Не все помнят, что настоящее имя героя Ю. Семенова — Всево­лод Владимиров. Максимом Максимовичем Исаевым он назвался, когда ехал за рубеж по заданию Дзержинского. Исаев, как объ­ясняет он сам[95], отдает чем-то изначальным, не то Японией, не то Египтом (с его культом вечно возрождающегося бога Озириса). Максим Максимыч — в честь Литвинова или, может быть, лермон­товского героя. Впрочем, всего вернее, это от латинского «макси­мум максиморум»... Тихонов добился такого успеха как раз потому, что поверил «максимарности» своего героя сразу же, на слово, не требуя иных доказательств. И стал играть противоположное—то, где он не «максиморум». Наибольшее место в его работе заняли будничные, снижающие подробности. Он очень устал, немолодой уже Владимиров-Исаев-Штирлиц, Он измотан и издерган, который год не вылезая из ненавистной ему шкуры врага, службиста драко­новского ведомства СД. Механика шифров и явок так и не стала его второй натурой, она дается ему только при изнуряющей сте­пени внимания. И вообще есть в нем тяжеловесная монолитность, кремневая крепость, отсутствие порхающей легкости лицедея — еще одна полярность по отношению к Мюллеру с его расшатанной валентностью. Обидно, когда детективные правила комкают этот серьезный пласт роли и, глядишь, тот же Исаев в других эпизодах поразительно легко добивается успеха в совершенно безнадеж­ной, нереалистической ситуации или, что еще страшнее, бодро ще­голяет в маскарадном наряде, начисто забывает про отпечатки пальцев (на рации, на стакане с водой, на правительственном теле­фоне), не говоря уже о романтической сцене саморучного убийст­ва провокатора.
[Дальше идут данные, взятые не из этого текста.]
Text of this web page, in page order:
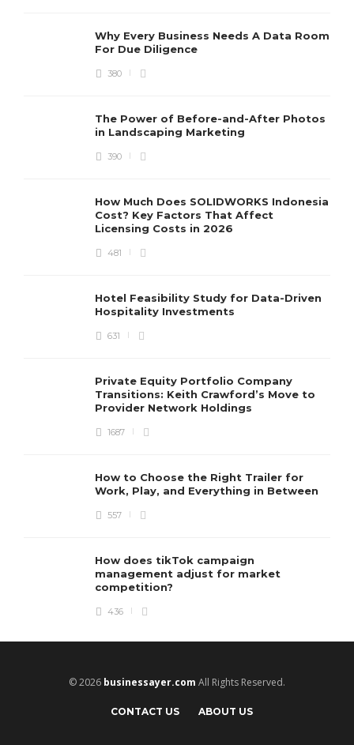
Why Every Business Needs A Data Room
For Due Diligence
380
The Power of Before-and-After Photos
in Landscaping Marketing
390
How Much Does SOLIDWORKS Indonesia
Cost? Key Factors That Affect
Licensing Costs in 2026
481
Hotel Feasibility Study for Data-Driven
Hospitality Investments
631
Private Equity Portfolio Company
Transitions: Keith Crawford’s Move to
Provider Network Holdings
1687
How to Choose the Right Trailer for
Work, Play, and Everything in Between
557
How does tikTok campaign
management adjust for market
competition?
436
© 2026 businessayer.com All Rights Reserved.
CONTACT US ABOUT US
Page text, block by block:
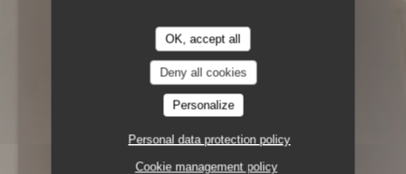
OK, accept all
Deny all cookies
Personalize
Personal data protection policy
Cookie management policy
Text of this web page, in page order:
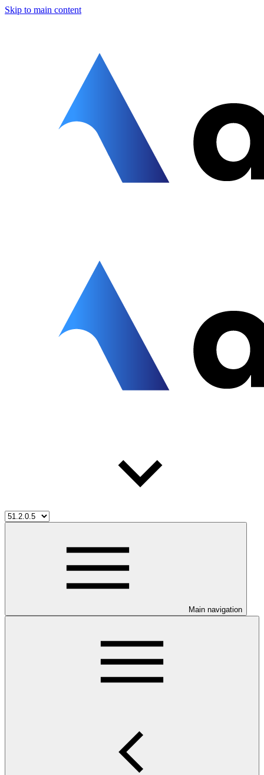
Skip to main content
Main navigation
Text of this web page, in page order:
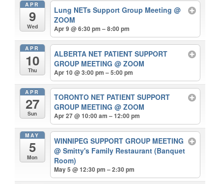
APR
9
Wed
Lung NETs Support Group Meeting@
ZOOM
Apr 9 @ 6:30 pm – 8:00 pm
APR
10
Thu
ALBERTA NET PATIENT SUPPORT
GROUP MEETING@ ZOOM
Apr 10 @ 3:00 pm – 5:00 pm
APR
27
Sun
TORONTO NET PATIENT SUPPORT
GROUP MEETING@ ZOOM
Apr 27 @ 10:00 am – 12:00 pm
MAY
5
Mon
WINNIPEG SUPPORT GROUP MEETING
@ Smitty's Family Restaurant (Banquet
Room)
May 5 @ 12:30 pm – 2:30 pm
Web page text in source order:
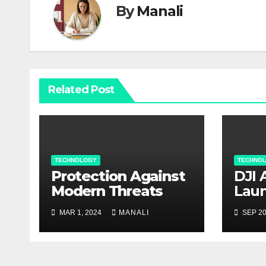
ByManali
Related Post
TECHNOLOGY
Protection Against
Modern Threats
MAR 1, 2024 MANALI
DJI
SEP
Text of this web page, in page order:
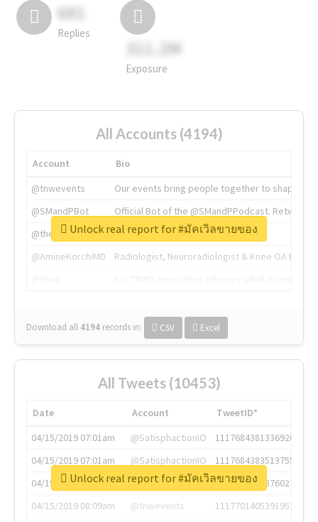
681
Replies
311.2M
Exposure
All Accounts (4194)
Account
Bio
@tnwevents
Our events bring people together to shape the
@SMandPBot
Official Bot of the @SMandPPodcast.
@thenextweb
The heart of tech.
@AmineKorchiMD
Radiologist, Neuroradiologist & Knee OA
Download all 4194 records in: CSV Excel
Unlock real report for #มัคเวิลขายของ
All Tweets (10453)
Date Account
TweetID*
04/15/2019 07:01am
@SatisphactionIO
1117684381336920064
04/15/2019 07:01am
@SatisphactionIO
1117684383513755649
04/15/2019 07:03am
@annaercilla
1117684805876027392
04/15/2019 08:09am
@tnwevents
1117701405391953920
Unlock real report for #มัคเวิลขายของ
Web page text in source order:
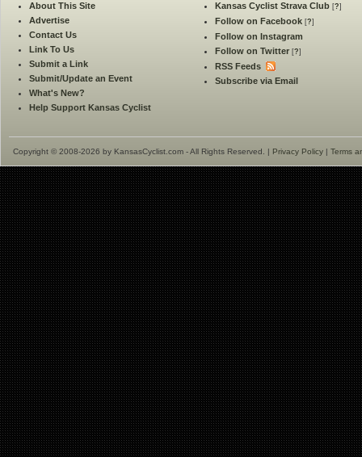
About This Site
Advertise
Contact Us
Link To Us
Submit a Link
Submit/Update an Event
What's New?
Help Support Kansas Cyclist
Kansas Cyclist Strava Club [?]
Follow on Facebook [?]
Follow on Instagram
Follow on Twitter [?]
RSS Feeds
Subscribe via Email
Copyright © 2008-2026 by KansasCyclist.com - All Rights Reserved. | Privacy Policy | Terms
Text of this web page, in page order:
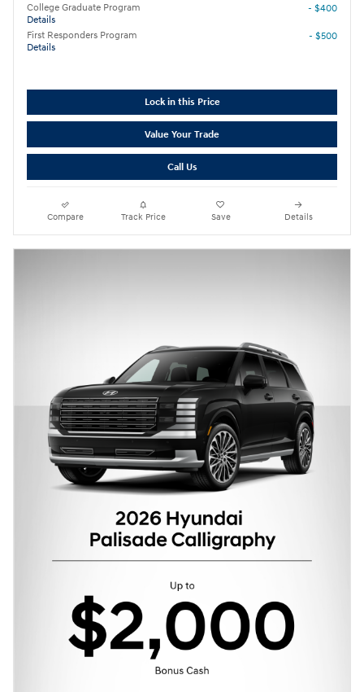
College Graduate Program
Details
- $400
First Responders Program
Details
- $500
Lock in this Price
Value Your Trade
Call Us
Compare Track Price Save Details
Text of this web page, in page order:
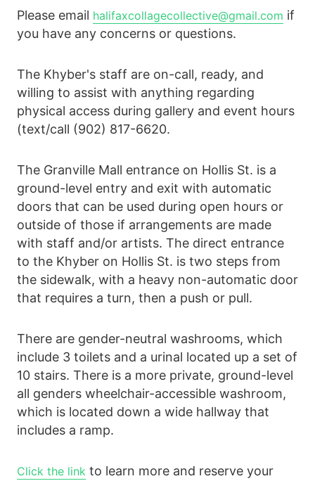
Please email halifaxcollagecollective@gmail.com if
you have any concerns or questions.
The Khyber's staff are on-call, ready, and
willing to assist with anything regarding
physical access during gallery and event hours
(text/call (902) 817-6620.
The Granville Mall entrance on Hollis St. is a
ground-level entry and exit with automatic
doors that can be used during open hours or
outside of those if arrangements are made
with staff and/or artists. The direct entrance
to the Khyber on Hollis St. is two steps from
the sidewalk, with a heavy non-automatic door
that requires a turn, then a push or pull.
There are gender-neutral washrooms, which
include 3 toilets and a urinal located up a set of
10 stairs. There is a more private, ground-level
all genders wheelchair-accessible washroom,
which is located down a wide hallway that
includes a ramp.
Click the link to learn more and reserve your
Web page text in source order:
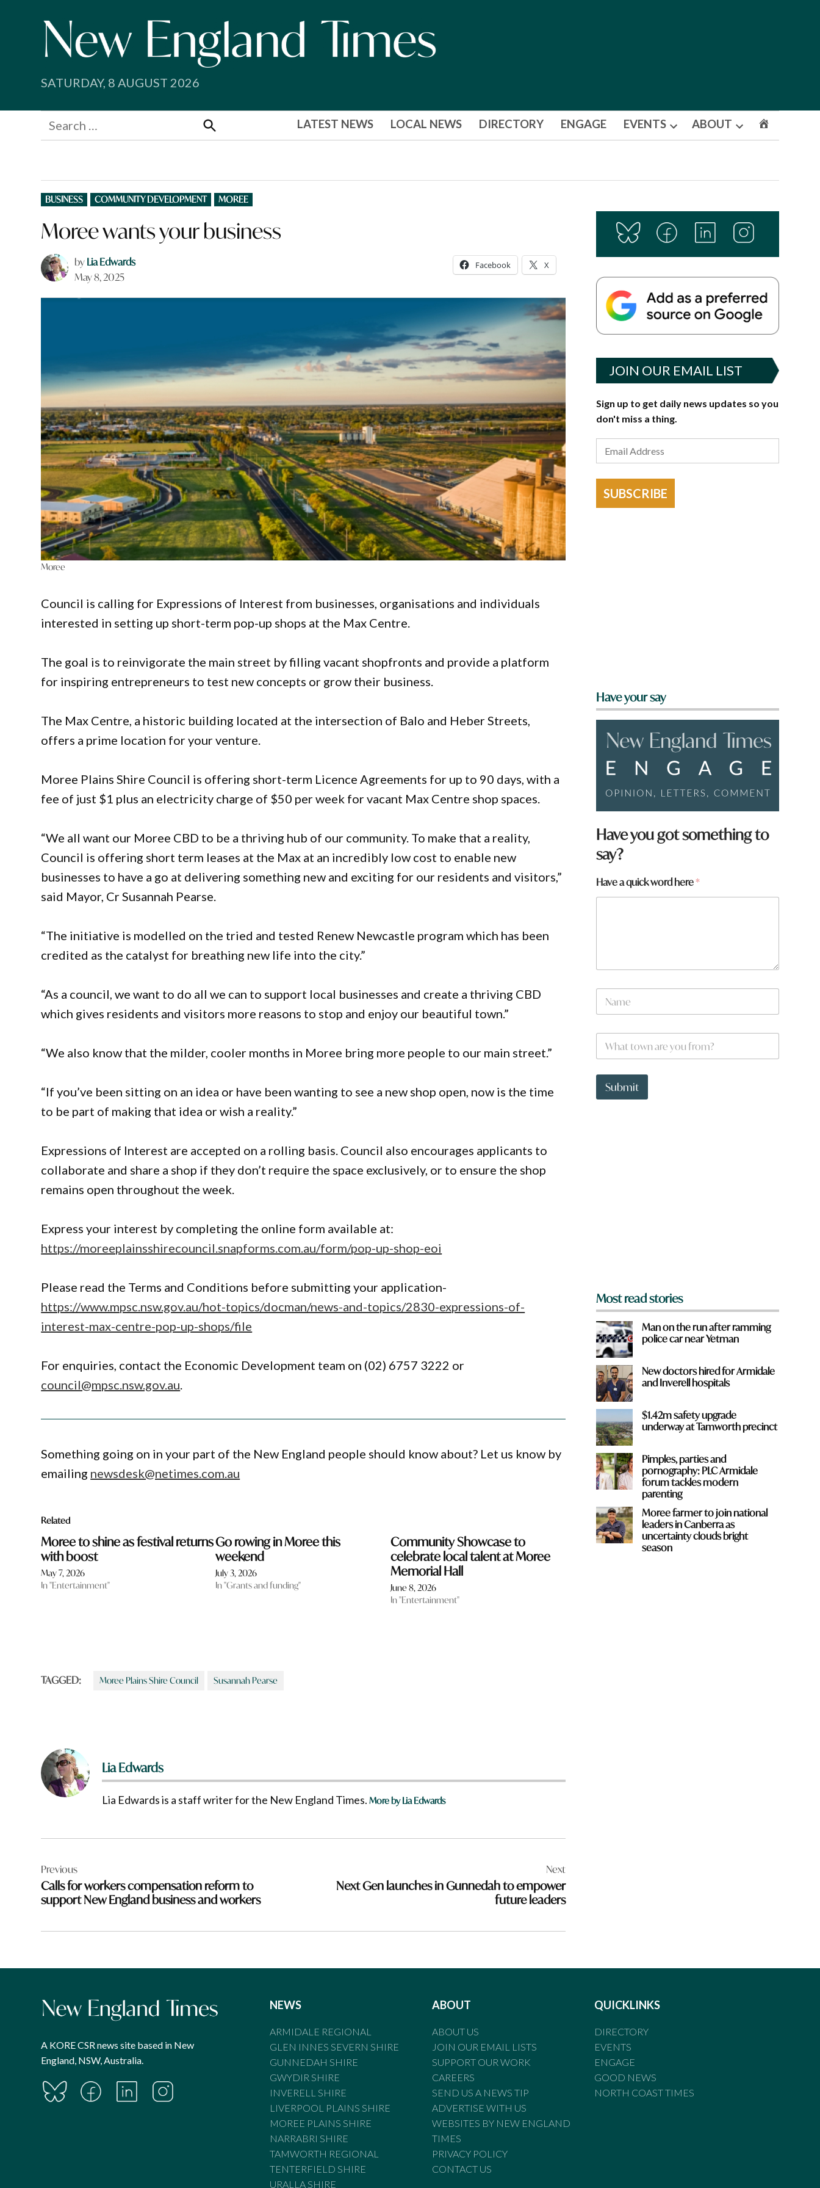
SATURDAY, 8 AUGUST 2026
Search
for:
Search
LATEST NEWS LOCAL NEWS DIRECTORY ENGAGE EVENTS
Open
ABOUT
Open
POSTED
IN
BUSINESS COMMUNITY DEVELOPMENT MOREE
Moree wants your business
byLia Edwards
May 8, 2025
Facebook X
Moree
Council is calling for Expressions of Interest from businesses, organisations and individuals
interested in setting up short-term pop-up shops at the Max Centre.
The goal is to reinvigorate the main street by filling vacant shopfronts and provide a platform
for inspiring entrepreneurs to test new concepts or grow their business.
The Max Centre, a historic building located at the intersection of Balo and Heber Streets,
offers a prime location for your venture.
Moree Plains Shire Council is offering short-term Licence Agreements for up to 90 days, with a
fee of just $1 plus an electricity charge of $50 per week for vacant Max Centre shop spaces.
“We all want our Moree CBD to be a thriving hub of our community. To make that a reality,
Council is offering short term leases at the Max at an incredibly low cost to enable new
businesses to have a go at delivering something new and exciting for our residents and visitors,”
said Mayor, Cr Susannah Pearse.
“The initiative is modelled on the tried and tested Renew Newcastle program which has been
credited as the catalyst for breathing new life into the city.”
“As a council, we want to do all we can to support local businesses and create a thriving CBD
which gives residents and visitors more reasons to stop and enjoy our beautiful town.”
“We also know that the milder, cooler months in Moree bring more people to our main street.”
“If you’ve been sitting on an idea or have been wanting to see a new shop open, now is the time
to be part of making that idea or wish a reality.”
Expressions of Interest are accepted on a rolling basis. Council also encourages applicants to
collaborate and share a shop if they don’t require the space exclusively, or to ensure the shop
remains open throughout the week.
Express your interest by completing the online form available at:
https://moreeplainsshirecouncil.snapforms.com.au/form/pop-up-shop-eoi
Please read the Terms and Conditions before submitting your application-
https://www.mpsc.nsw.gov.au/hot-topics/docman/news-and-topics/2830-expressions-of-
interest-max-centre-pop-up-shops/file
For enquiries, contact the Economic Development team on (02) 6757 3222 or
council@mpsc.nsw.gov.au
Something going on in your part of the New England people should know about? Let us know by
emailing newsdesk@netimes.com.au
Related
Moree to shine as festival returns
with boost
May 7, 2026
In "Entertainment"
Go rowing in Moree this
weekend
July 3, 2026
In "Grants and funding"
Community Showcase to
celebrate local talent at Moree
Memorial Hall
June 8, 2026
In "Entertainment"
TAGGED: Moree Plains Shire Council Susannah Pearse
Lia Edwards
Lia Edwards is a staff writer for the New England Times.More by Lia Edwards
navigation
Previous
Calls for workers compensation reform to
support New England business and workers
Next
Next Gen launches in Gunnedah to empower
future leaders
JOIN OUR EMAIL LIST
Sign up to get daily news updates so you
don't miss a thing.
SUBSCRIBE
Have your say
Have you got something to
say?
Have a quick word here*
r
N
m
W
a
t
o
Submit
Most read stories
Man on the run after ramming
police car near Yetman
New doctors hired for Armidale
and Inverell hospitals
$1.42m safety upgrade
underway at Tamworth precinct
Pimples, parties and
pornography: PLC Armidale
forum tackles modern
parenting
Moree farmer to join national
leaders in Canberra as
uncertainty clouds bright
season
A KORE CSR news site based in New
England, NSW, Australia.
NEWS
ARMIDALE REGIONAL
GLEN INNES SEVERN SHIRE
GUNNEDAH SHIRE
GWYDIR SHIRE
INVERELL SHIRE
LIVERPOOL PLAINS SHIRE
MOREE PLAINS SHIRE
NARRABRI SHIRE
TAMWORTH REGIONAL
TENTERFIELD SHIRE
URALLA SHIRE
ABOUT
ABOUT US
JOIN OUR EMAIL LISTS
SUPPORT OUR WORK
CAREERS
SEND US A NEWS TIP
ADVERTISE WITH US
WEBSITES BY NEW ENGLAND
TIMES
PRIVACY POLICY
CONTACT US
QUICKLINKS
DIRECTORY
EVENTS
ENGAGE
GOOD NEWS
NORTH COAST TIMES
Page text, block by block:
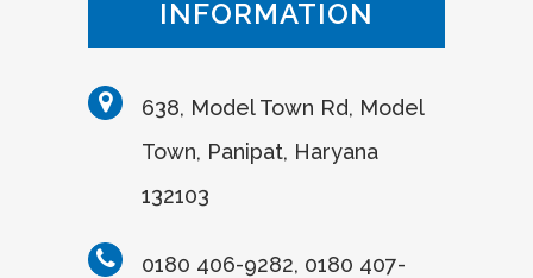
INFORMATION
638, Model Town Rd, Model
Town, Panipat, Haryana
132103
0180 406-9282, 0180 407-
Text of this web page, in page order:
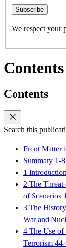
Subscribe
We respect your
Contents
Contents
Search this
Front Matter
Summary 1-8
1 Introduction
2 The Threat
of Scenarios
3 The
War and
4 The Use of
Terrorism
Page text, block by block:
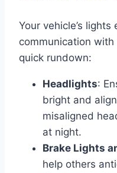
Your vehicle’s
communication with
quick rundown:
Headlights:
bright and
misaligned
at night.
Brake Lights
help others

Исследователь приключенческих жанров в кино и на телевидении назвал «загадкой» и «парадоксом» «Семнадцати мгновений» то, что они поставлены по наименее действенному роману Ю. Семенова. Не будем препираться — менее, более. В любом случае парадокс налицо. Игровая, приключенческая структура романа в фильме перестала быть только игровой и приключенческой. Режиссерская интерпретация обогатила ее новыми, дополнительными драматурги­ческими данностями. Чрезмерности, обычные для приключенческого сюжета, вызывают в этих условиях сомнение...

Мы сказали, что Мюллер — кульминация внутренней темы филь­ма. Штирлиц — ее антикульминация. Они оба таятся, хитрят, притво­ряются, для обоих нормы нацистской жизни—ритуал, не более того. Но Мюллер — спасается. Он ведет двойное существова­ние только для себя самого. А Штирлиц борется. Смысл его поступков открывается в единении с другими, которые так же не­навидят нацизм. Он готов зажать себя еще и не в такие тиски, только бы выполнить то, ради чего послан, что единственно и оп­равдывает его существование здесь. Потому что есть в мире то, что тебе дороже себя...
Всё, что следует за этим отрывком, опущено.